Selection bias occurs when the data you will review is not chosen at random. While there are times to exclude specific data, like when dealing with outliers, choosing or excluding data for a specific reason can create an inaccurate representation of the results your business is achieving.
For example, if you know you generated more leads during a specific month or quarter and choose to only show that quarter as a progress update on lead generation for the year, you could be succumbing to selection bias.
At times, you just want a quick answer so you can make a decision and move on to the next item that requires your attention. This habit can cause you to only review limited data without digging as deeply into the data as you should. In both instances, you might miss the data’s full story.

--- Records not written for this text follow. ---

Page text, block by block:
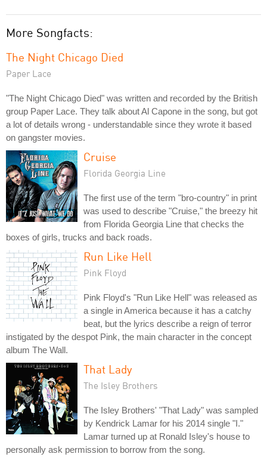
More Songfacts:
The Night Chicago Died
Paper Lace
"The Night Chicago Died" was written and recorded by the British
group Paper Lace. They talk about Al Capone in the song, but got
a lot of details wrong - understandable since they wrote it based
on gangster movies.
Cruise
Florida Georgia Line
The first use of the term "bro-country" in print
was used to describe "Cruise," the breezy hit
from Florida Georgia Line that checks the
boxes of girls, trucks and back roads.
Run Like Hell
Pink Floyd
Pink Floyd's "Run Like Hell" was released as
a single in America because it has a catchy
beat, but the lyrics describe a reign of terror
instigated by the despot Pink, the main character in the concept
album The Wall.
That Lady
The Isley Brothers
The Isley Brothers' "That Lady" was sampled
by Kendrick Lamar for his 2014 single "I."
Lamar turned up at Ronald Isley's house to
personally ask permission to borrow from the song.
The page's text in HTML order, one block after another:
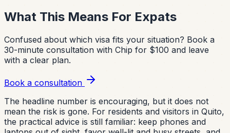
What This Means For Expats
Confused about which visa fits your situation? Book a
30-minute consultation with Chip for $100 and leave
with a clear plan.
Book a consultation
The headline number is encouraging, but it does not
mean the risk is gone. For residents and visitors in Quito,
the practical advice is still familiar: keep phones and
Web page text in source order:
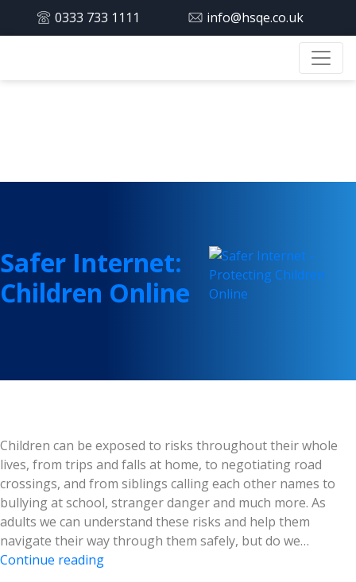
0333 733 1111 info@hsqe.co.uk
Safer Internet:
Children Online
Children can be exposed to risks throughout their whole
lives, from trips and falls at home, to negotiating road
crossings, and from siblings calling each other names to
bullying at school, stranger danger and much more. As
adults we can understand these risks and help them
navigate their way through them safely, but do we…
Continue readingSafer
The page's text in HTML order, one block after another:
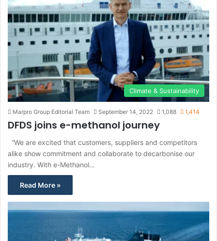
Climate & Sustainability
Marpro Group Editorial Team September 14, 2022 1,088 1,414
DFDS joins e-methanol journey
“We are excited that customers, suppliers and competitors
alike show commitment and collaborate to decarbonise our
industry. With e-Methanol…
Read More »
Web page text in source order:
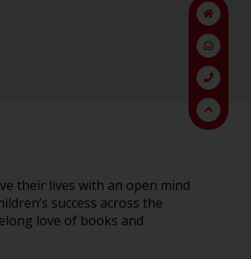
their lives with an open mind
success across the
love of books and
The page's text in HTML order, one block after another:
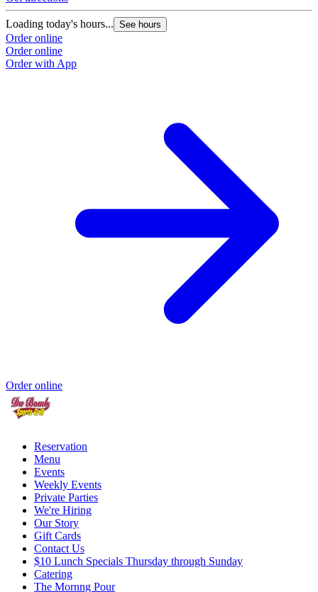
Loading today's hours... See hours
Order online
Order online
Order with App
Order online
Reservation
Menu
Events
Weekly Events
Private Parties
We're Hiring
Our Story
Gift Cards
Contact Us
$10 Lunch Specials Thursday through Sunday
Catering
The Mornng Pour
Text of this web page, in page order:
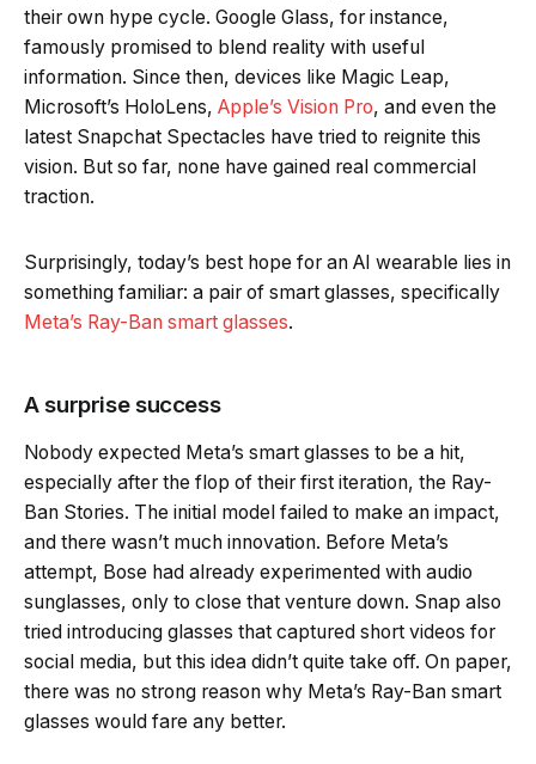
their own hype cycle. Google Glass, for instance,
famously promised to blend reality with useful
information. Since then, devices like Magic Leap,
Microsoft’s HoloLens, Apple’s Vision Pro, and even the
latest Snapchat Spectacles have tried to reignite this
vision. But so far, none have gained real commercial
traction.
Surprisingly, today’s best hope for an AI wearable lies in
something familiar: a pair of smart glasses, specifically
Meta’s Ray-Ban smart glasses.
A surprise success
Nobody expected Meta’s smart glasses to be a hit,
especially after the flop of their first iteration, the Ray-
Ban Stories. The initial model failed to make an impact,
and there wasn’t much innovation. Before Meta’s
attempt, Bose had already experimented with audio
sunglasses, only to close that venture down. Snap also
tried introducing glasses that captured short videos for
social media, but this idea didn’t quite take off. On paper,
there was no strong reason why Meta’s Ray-Ban smart
glasses would fare any better.
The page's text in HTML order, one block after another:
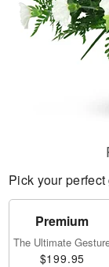
Pick your perfect
Premium
The Ultimate
$199.95
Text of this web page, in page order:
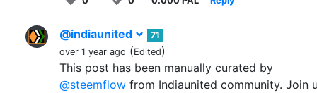
@indiaunited
71
over 1 year ago (Edited)
This post has been manually curated by
@steemflow from Indiaunited community. Join
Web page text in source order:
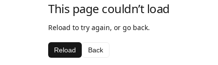
This page couldn’t load
Reload to try again, or go back.
Reload Back
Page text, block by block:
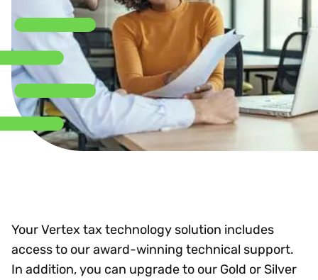
Your Vertex tax technology solution includes
access to our award-winning technical support.
In addition, you can upgrade to our Gold or Silver

It’s worth noting that at times you may feel pressured to make a quick decision. In such situations, try delaying the decision so you have more time to review necessary data. If you can’t delay, make the best decision possible based on the data you have. But be aware that limiting your analysis can increase the risk of an undesirable outcome.
If you often make decisions based off of the data that is most readily available and don’t dig in further to get the full picture, you are falling prey to availability bias. Availability bias can be linked to rush-to-solve bias. If a decision isn’t urgent, dig into your data further to ensure you’re getting the full story from it and not just a piece of the story.
Anchor bias often occurs when someone is unfamiliar with a subject or encounters new concepts, so she “anchors” her responses to the first presented number or piece of information.
A Forbes article about overcoming biases shares techniques to overcome anchor bias which include slowing down, reflecting, and asking more questions.
If you want to make better decisions as a leader when your team presents data about a topic you are unfamiliar with, set aside extra time to ask them questions about the data and the topic and allow for discussion so you can better understand the topic.
Making unbiased decisions is half of the battle when trying to run a successful company. Without the right tools, data collection, exploration, and review can be hard and add to the difficulty of running a company well. With the right approach and the right business intelligence tool, you can make better decisions faster with the data you have.